Task to carry out> The reply should hold only the lines from the one with "Overview of the Grading Policies (166, 96)" to the one with "La suite domótica sera", both ends kept, exactly as they appear below, without any pictures.
Start of Task material
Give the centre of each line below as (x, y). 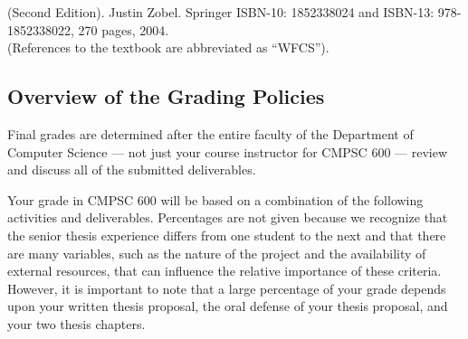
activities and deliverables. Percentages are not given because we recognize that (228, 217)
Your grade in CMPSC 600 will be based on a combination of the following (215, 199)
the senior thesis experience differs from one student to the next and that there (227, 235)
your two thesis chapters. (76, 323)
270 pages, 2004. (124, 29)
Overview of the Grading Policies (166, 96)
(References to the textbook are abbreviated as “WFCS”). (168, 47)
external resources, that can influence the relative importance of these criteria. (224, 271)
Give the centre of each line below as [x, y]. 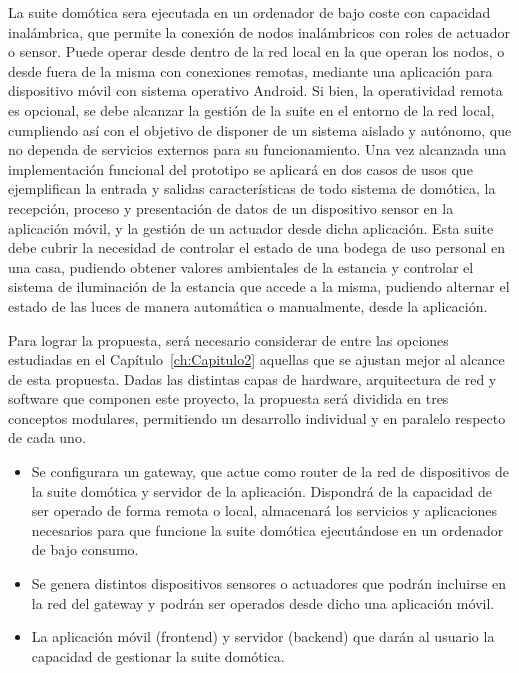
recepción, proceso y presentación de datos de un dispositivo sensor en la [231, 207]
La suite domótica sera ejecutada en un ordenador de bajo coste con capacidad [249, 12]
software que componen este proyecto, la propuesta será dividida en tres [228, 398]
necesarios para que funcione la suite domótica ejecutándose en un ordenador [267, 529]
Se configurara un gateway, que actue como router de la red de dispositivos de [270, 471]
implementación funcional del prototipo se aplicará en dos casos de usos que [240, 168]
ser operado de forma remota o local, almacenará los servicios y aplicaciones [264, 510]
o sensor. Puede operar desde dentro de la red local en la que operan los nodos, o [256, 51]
End of Task material
Start of Task material
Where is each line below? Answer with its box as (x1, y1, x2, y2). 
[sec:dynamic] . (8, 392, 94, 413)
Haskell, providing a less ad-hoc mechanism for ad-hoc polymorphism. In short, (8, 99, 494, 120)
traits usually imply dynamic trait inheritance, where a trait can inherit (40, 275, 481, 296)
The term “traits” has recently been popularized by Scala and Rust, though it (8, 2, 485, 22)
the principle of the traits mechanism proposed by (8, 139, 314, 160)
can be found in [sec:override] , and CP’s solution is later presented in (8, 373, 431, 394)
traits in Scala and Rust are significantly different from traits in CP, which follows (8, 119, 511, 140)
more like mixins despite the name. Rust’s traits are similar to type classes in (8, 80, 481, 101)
End of Task material
Answer section>
Overview of the Grading Policies (166, 96)
(References to the textbook are abbreviated as “WFCS”). (168, 47)
external resources, that can influence the relative importance of these criteria. (224, 271)
Give the centre of each line below as [x, y]. 
recepción, proceso y presentación de datos de un dispositivo sensor en la [231, 207]
La suite domótica sera ejecutada en un ordenador de bajo coste con capacidad [249, 12]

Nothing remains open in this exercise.